GIVEN DATA:
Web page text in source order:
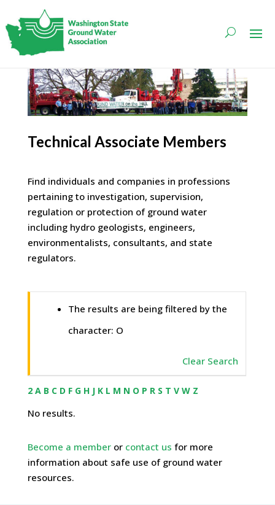
Technical Associate Members
Find individuals and companies in professions
pertaining to investigation, supervision,
regulation or protection of ground water
including hydro geologists, engineers,
environmentalists, consultants, and state
regulators.
The results are being filtered by the
character: O
Clear Search
2 A B C D F G H J K L M N O P R S T V W Z
No results.
Become a memberor contact us for more
information about safe use of ground water
resources.
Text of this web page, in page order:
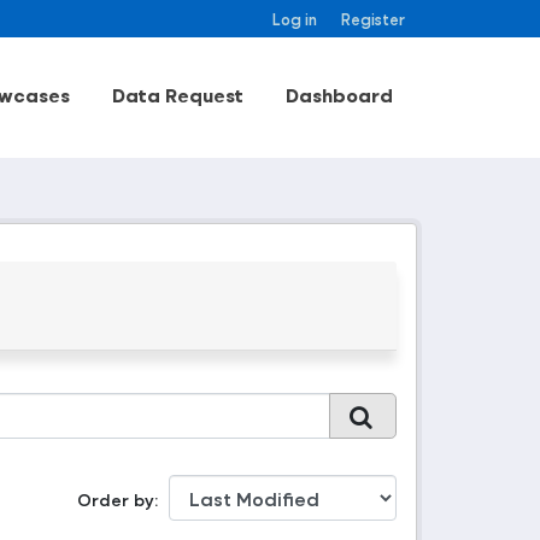
Log in Register
Data Request Dashboard
Order by
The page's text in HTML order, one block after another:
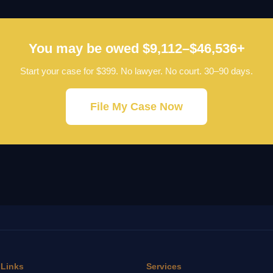
You may be owed $9,112–$46,536+
Start your case for $399. No lawyer. No court. 30–90 days.
File My Case Now
Services
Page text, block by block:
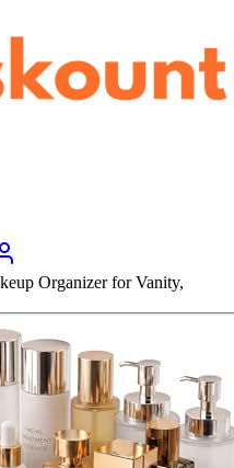
Organizer for Vanity,
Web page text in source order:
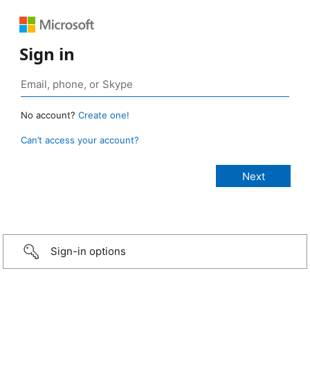
Sign in
No account? Create one!
Can’t access your account?
Sign-in options
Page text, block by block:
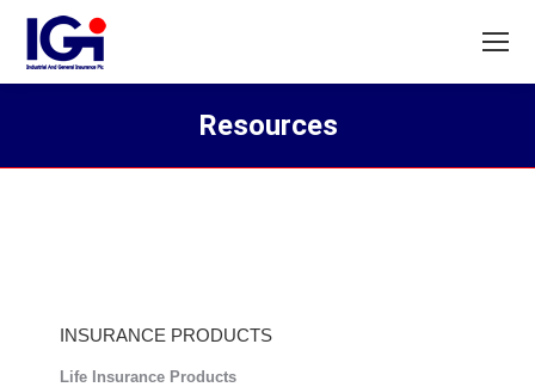
Resources
INSURANCE PRODUCTS
Life Insurance Products
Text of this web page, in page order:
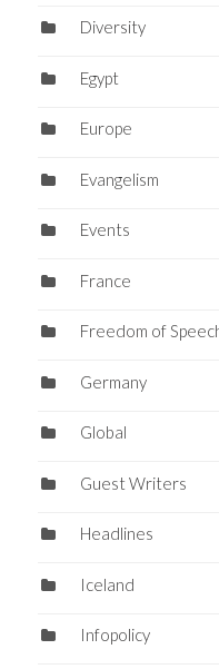
Diversity
Egypt
Europe
Evangelism
Events
France
Freedom of
Germany
Global
Guest Writers
Headlines
Iceland
Infopolicy
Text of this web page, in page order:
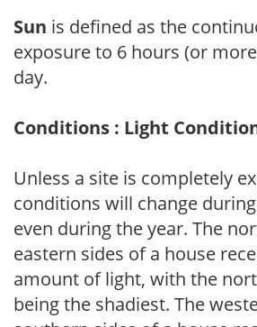
Sun is defined as the
exposure to 6 hours (or
day.
Conditions : Light
Unless a site is completely
conditions will change
even during the year. The
eastern sides of a house
amount of light, with the
being the shadiest. The
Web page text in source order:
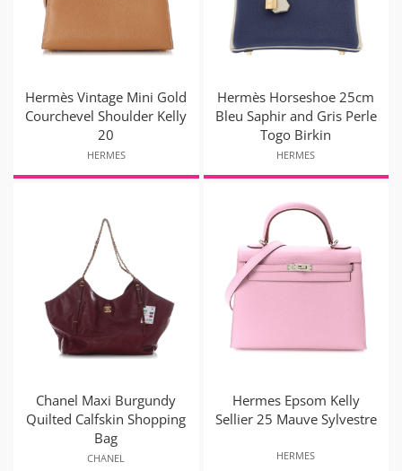
Hermès Vintage Mini Gold
Courchevel Shoulder Kelly
20
HERMES
Hermès Horseshoe 25cm
Bleu Saphir and Gris Perle
Togo Birkin
HERMES
Chanel Maxi Burgundy
Quilted Calfskin Shopping
Bag
CHANEL
Hermes Epsom Kelly
Sellier 25 Mauve Sylvestre
HERMES
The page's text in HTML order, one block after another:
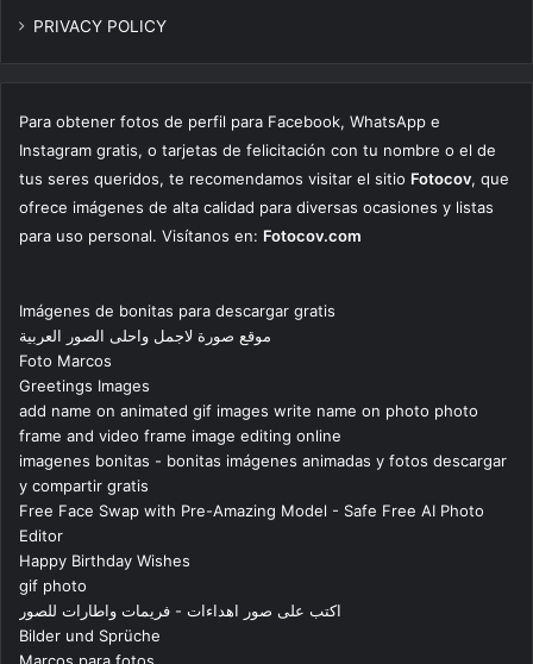
PRIVACY POLICY
Para obtener fotos de perfil para Facebook, WhatsApp e
Instagram gratis, o tarjetas de felicitación con tu nombre o el de
tus seres queridos, te recomendamos visitar el sitio Fotocov, que
ofrece imágenes de alta calidad para diversas ocasiones y listas
para uso personal. Visítanos en: Fotocov.com
Imágenes de bonitas para descargar gratis
موقع صورة لاجمل واحلى الصور العربية
Foto Marcos
Greetings Images
add name on animated gif images write name on photo photo
frame and video frame image editing online
imagenes bonitas - bonitas imágenes animadas y fotos descargar
y compartir gratis
Free Face Swap with Pre-Amazing Model - Safe Free AI Photo
Editor
Happy Birthday Wishes
gif photo
اكتب على صور اهداءات - فريمات واطارات للصور
Bilder und Sprüche
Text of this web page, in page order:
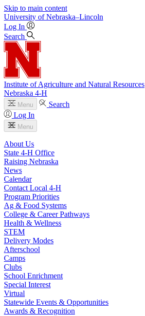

YOUR ASSIGNMENT: Print the whole listing exactly, please, and keep any images out of it.

SOLVED PROBLEM:
Web page text in source order:
Technical Associate Members
Find individuals and companies in professions
pertaining to investigation, supervision,
regulation or protection of ground water
including hydro geologists, engineers,
environmentalists, consultants, and state
regulators.
The results are being filtered by the
character: O
Clear Search
2 A B C D F G H J K L M N O P R S T V W Z
No results.
Become a memberor contact us for more
information about safe use of ground water
resources.
Text of this web page, in page order:
Log in Register
Data Request Dashboard
Order by
The page's text in HTML order, one block after another:
You may be owed $9,112–$46,536+
Start your case for $399. No lawyer. No court. 30–90 days.
File My Case Now
Services
Page text, block by block:
Organizer for Vanity,
Web page text in source order:
Sign in
No account? Create one!
Can’t access your account?
Sign-in options
Page text, block by block:
Resources
INSURANCE PRODUCTS
Life Insurance Products
Text of this web page, in page order:
Diversity
Egypt
Europe
Evangelism
Events
France
Freedom of
Germany
Global
Guest Writers
Headlines
Iceland
Infopolicy
Text of this web page, in page order:
Sun is defined as the
exposure to 6 hours (or
day.
Conditions : Light
Unless a site is completely
conditions will change
even during the year. The
eastern sides of a house
amount of light, with the
being the shadiest. The
Web page text in source order:
Hermès Vintage Mini Gold
Courchevel Shoulder Kelly
20
HERMES
Hermès Horseshoe 25cm
Bleu Saphir and Gris Perle
Togo Birkin
HERMES
Chanel Maxi Burgundy
Quilted Calfskin Shopping
Bag
CHANEL
Hermes Epsom Kelly
Sellier 25 Mauve Sylvestre
HERMES
The page's text in HTML order, one block after another:
PRIVACY POLICY
Para obtener fotos de perfil para Facebook, WhatsApp e
Instagram gratis, o tarjetas de felicitación con tu nombre o el de
tus seres queridos, te recomendamos visitar el sitio Fotocov, que
ofrece imágenes de alta calidad para diversas ocasiones y listas
para uso personal. Visítanos en: Fotocov.com
Imágenes de bonitas para descargar gratis
موقع صورة لاجمل واحلى الصور العربية
Foto Marcos
Greetings Images
add name on animated gif images write name on photo photo
frame and video frame image editing online
imagenes bonitas - bonitas imágenes animadas y fotos descargar
y compartir gratis
Free Face Swap with Pre-Amazing Model - Safe Free AI Photo
Editor
Happy Birthday Wishes
gif photo
اكتب على صور اهداءات - فريمات واطارات للصور
Bilder und Sprüche
Text of this web page, in page order:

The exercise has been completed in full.